How to Treat Mould Growth in the Wardrobe
The first thing you should do, wherever the mould is growing, is to ventilate the area and wear eye, mouth and hand protection wherever possible.
If you find mould growing in your wardrobe it can largely be treated with either white vinegar or bleach. Follow these steps to remove it:
- Mix one part water and one part vinegar, or one part bleach to three parts water. Never mix bleach and vinegar.
- Use a spray bottle to apply the mixture to the affected area.
- Wipe it down with a cloth.
- Rinse with water to remove any extra vinegar or bleach.
- Dry the area with a clean towel.
If this doesn’t seem to work, try the following:
- Use undiluted vinegar.
- Leave the solution to dry or overnight.
- Invest in a mould spray for the appropriate surface.
If the mould is on your clothes, you can pre-soak the items in bleach or vinegar and then wash them as usual.
As for shoes, the mould removal method will depend on the material of the shoes. Be sure to first take them outdoors if possible.
- Use a brush to remove all the mould from the surface.
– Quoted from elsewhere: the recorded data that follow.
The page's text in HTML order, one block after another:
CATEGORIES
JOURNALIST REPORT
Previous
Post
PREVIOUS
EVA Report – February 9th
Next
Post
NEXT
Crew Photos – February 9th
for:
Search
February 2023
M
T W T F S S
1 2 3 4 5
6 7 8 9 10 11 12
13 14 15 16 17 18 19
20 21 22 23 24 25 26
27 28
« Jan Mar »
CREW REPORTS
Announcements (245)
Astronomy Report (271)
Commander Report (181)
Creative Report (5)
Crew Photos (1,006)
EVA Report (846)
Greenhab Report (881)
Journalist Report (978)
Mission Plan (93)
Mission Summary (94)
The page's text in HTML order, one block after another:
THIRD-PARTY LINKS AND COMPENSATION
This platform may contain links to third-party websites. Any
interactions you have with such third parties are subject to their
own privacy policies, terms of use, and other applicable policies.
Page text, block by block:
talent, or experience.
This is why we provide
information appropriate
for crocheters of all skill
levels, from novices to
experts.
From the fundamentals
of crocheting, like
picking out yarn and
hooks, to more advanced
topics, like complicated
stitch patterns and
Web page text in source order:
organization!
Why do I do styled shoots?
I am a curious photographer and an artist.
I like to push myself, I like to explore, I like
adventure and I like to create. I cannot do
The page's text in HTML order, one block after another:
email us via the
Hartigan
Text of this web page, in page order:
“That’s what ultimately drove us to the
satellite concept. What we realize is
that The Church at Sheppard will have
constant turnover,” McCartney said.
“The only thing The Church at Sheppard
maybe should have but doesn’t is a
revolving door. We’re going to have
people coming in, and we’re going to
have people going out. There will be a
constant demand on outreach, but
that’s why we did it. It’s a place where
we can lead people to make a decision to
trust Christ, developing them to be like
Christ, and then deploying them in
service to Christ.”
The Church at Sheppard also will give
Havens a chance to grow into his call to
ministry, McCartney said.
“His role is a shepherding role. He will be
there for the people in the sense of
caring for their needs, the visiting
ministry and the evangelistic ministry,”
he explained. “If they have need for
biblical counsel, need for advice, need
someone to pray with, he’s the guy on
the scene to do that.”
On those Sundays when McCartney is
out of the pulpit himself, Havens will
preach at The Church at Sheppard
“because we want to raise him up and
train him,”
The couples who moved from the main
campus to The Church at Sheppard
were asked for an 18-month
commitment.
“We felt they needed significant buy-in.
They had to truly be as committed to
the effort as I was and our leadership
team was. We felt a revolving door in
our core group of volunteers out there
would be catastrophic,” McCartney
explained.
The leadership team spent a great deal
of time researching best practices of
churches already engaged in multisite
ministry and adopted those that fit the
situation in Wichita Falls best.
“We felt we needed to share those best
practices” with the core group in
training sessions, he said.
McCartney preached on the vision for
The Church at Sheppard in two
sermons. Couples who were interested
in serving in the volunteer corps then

- Vacuum up any tough to remove mould.
- Mix a solution of water and isopropyl alcohol (according to the instructions).
- Use a cloth soaked in the solution to wipe off the remaining mould.
- Make sure the shoe is completely dry before storing.
Follow the above steps replacing the alcohol mixture with a vinegar and water solution.
- Insert newspaper into the shoes to absorb excess moisture.
- Brush the surface with a suede brush as the material is too delicate for a hard bristle brush.
- Apply undiluted vinegar to a cloth and wipe off any extra mould.
- Again, make sure the shoe is completely dry before putting it back.